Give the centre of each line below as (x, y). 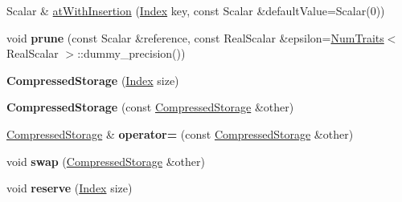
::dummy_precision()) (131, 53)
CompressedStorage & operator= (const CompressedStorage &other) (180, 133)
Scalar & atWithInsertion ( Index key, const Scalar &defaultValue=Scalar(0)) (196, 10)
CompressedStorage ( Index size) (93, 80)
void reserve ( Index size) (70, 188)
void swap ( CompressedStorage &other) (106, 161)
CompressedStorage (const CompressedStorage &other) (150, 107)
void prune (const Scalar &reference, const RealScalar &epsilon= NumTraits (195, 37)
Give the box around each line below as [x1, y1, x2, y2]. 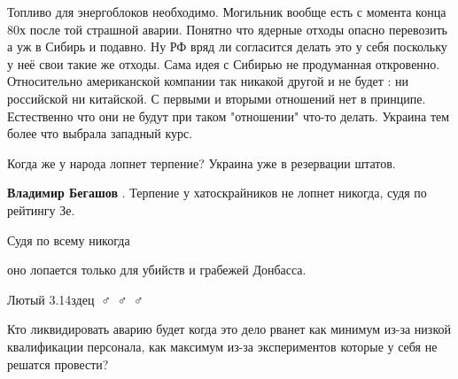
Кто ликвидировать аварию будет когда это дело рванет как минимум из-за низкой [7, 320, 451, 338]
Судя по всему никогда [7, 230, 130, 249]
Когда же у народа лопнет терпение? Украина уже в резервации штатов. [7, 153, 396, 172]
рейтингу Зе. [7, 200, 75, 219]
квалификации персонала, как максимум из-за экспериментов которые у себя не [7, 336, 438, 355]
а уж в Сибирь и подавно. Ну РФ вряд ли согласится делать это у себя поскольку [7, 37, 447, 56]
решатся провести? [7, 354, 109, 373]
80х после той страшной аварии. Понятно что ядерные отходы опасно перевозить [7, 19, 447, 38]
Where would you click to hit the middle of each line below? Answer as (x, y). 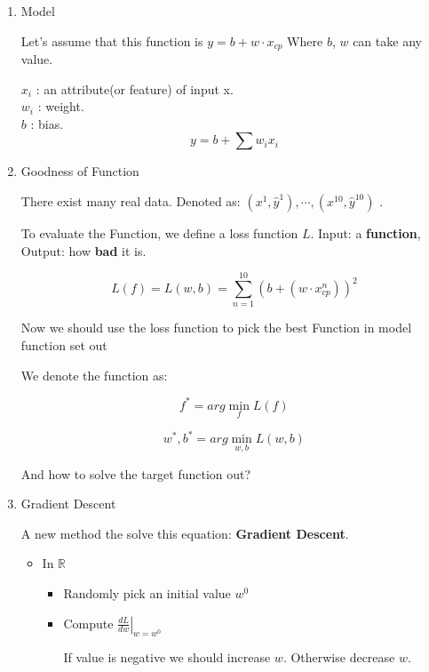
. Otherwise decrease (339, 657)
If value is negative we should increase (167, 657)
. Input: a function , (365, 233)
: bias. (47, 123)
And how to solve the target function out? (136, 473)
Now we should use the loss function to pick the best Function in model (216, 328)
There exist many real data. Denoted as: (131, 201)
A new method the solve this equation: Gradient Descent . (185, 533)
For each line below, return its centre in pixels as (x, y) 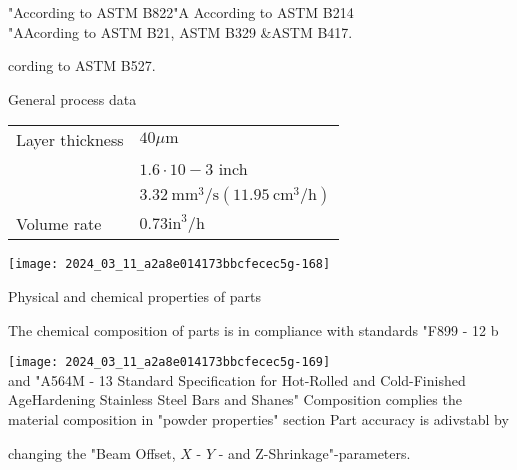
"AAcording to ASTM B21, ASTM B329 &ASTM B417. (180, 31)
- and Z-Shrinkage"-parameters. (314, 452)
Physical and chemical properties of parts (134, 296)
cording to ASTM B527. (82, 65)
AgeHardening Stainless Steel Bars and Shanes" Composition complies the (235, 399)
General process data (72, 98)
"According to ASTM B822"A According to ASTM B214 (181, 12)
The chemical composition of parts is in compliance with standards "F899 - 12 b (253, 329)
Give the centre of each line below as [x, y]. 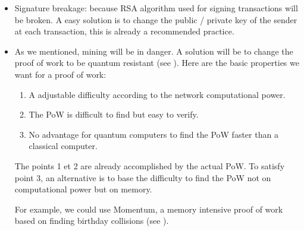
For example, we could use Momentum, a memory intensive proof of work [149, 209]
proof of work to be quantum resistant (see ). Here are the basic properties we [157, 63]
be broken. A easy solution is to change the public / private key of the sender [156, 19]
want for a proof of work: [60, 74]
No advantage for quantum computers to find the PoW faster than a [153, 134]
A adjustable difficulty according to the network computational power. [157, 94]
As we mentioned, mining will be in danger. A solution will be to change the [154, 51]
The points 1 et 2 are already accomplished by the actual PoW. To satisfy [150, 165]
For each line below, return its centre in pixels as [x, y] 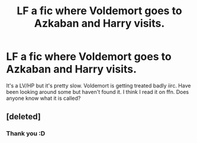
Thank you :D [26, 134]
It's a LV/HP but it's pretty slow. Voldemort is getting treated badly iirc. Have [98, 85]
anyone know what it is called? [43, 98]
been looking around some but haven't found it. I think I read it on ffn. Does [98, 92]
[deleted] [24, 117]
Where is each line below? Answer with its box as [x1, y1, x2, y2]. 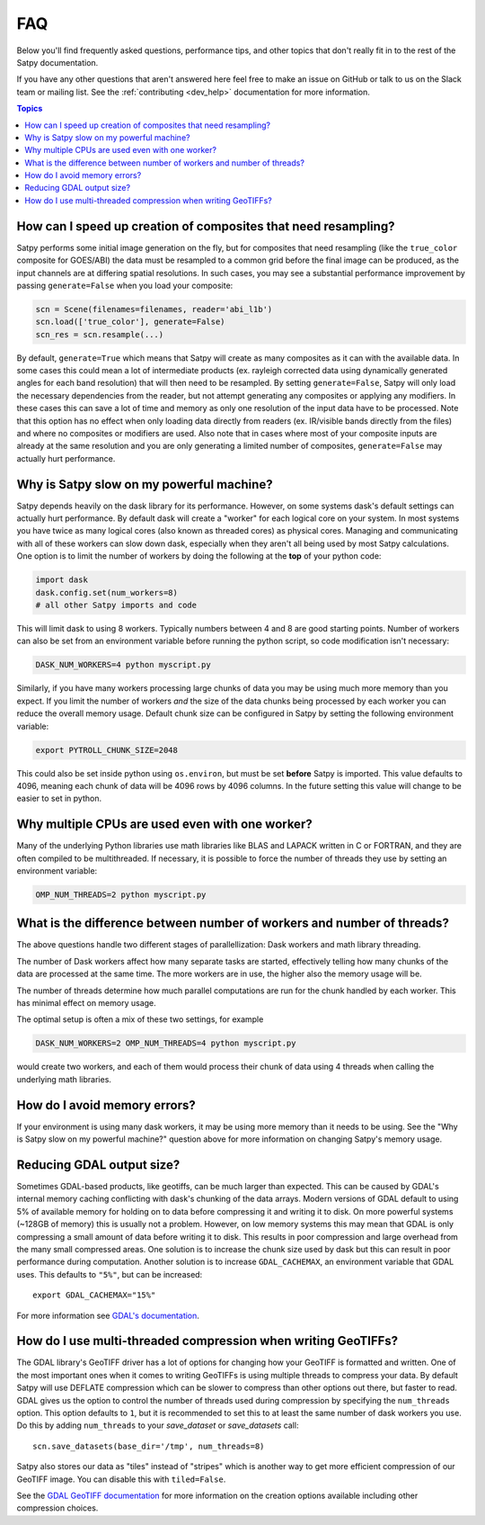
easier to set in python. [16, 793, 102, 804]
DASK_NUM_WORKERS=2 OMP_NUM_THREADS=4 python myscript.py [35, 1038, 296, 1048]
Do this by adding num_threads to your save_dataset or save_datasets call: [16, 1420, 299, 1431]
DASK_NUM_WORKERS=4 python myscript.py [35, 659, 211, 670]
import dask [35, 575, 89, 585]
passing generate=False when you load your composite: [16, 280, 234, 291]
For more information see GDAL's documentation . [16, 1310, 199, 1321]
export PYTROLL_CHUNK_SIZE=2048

——————————

__Aim of the exercise__: Copy out each line of the records where the word "CompressedStorage" appears.

__Answer area__:
CompressedStorage & operator= (const CompressedStorage &other) (180, 133)
CompressedStorage ( Index size) (93, 80)
void swap ( CompressedStorage &other) (106, 161)
CompressedStorage (const CompressedStorage &other) (150, 107)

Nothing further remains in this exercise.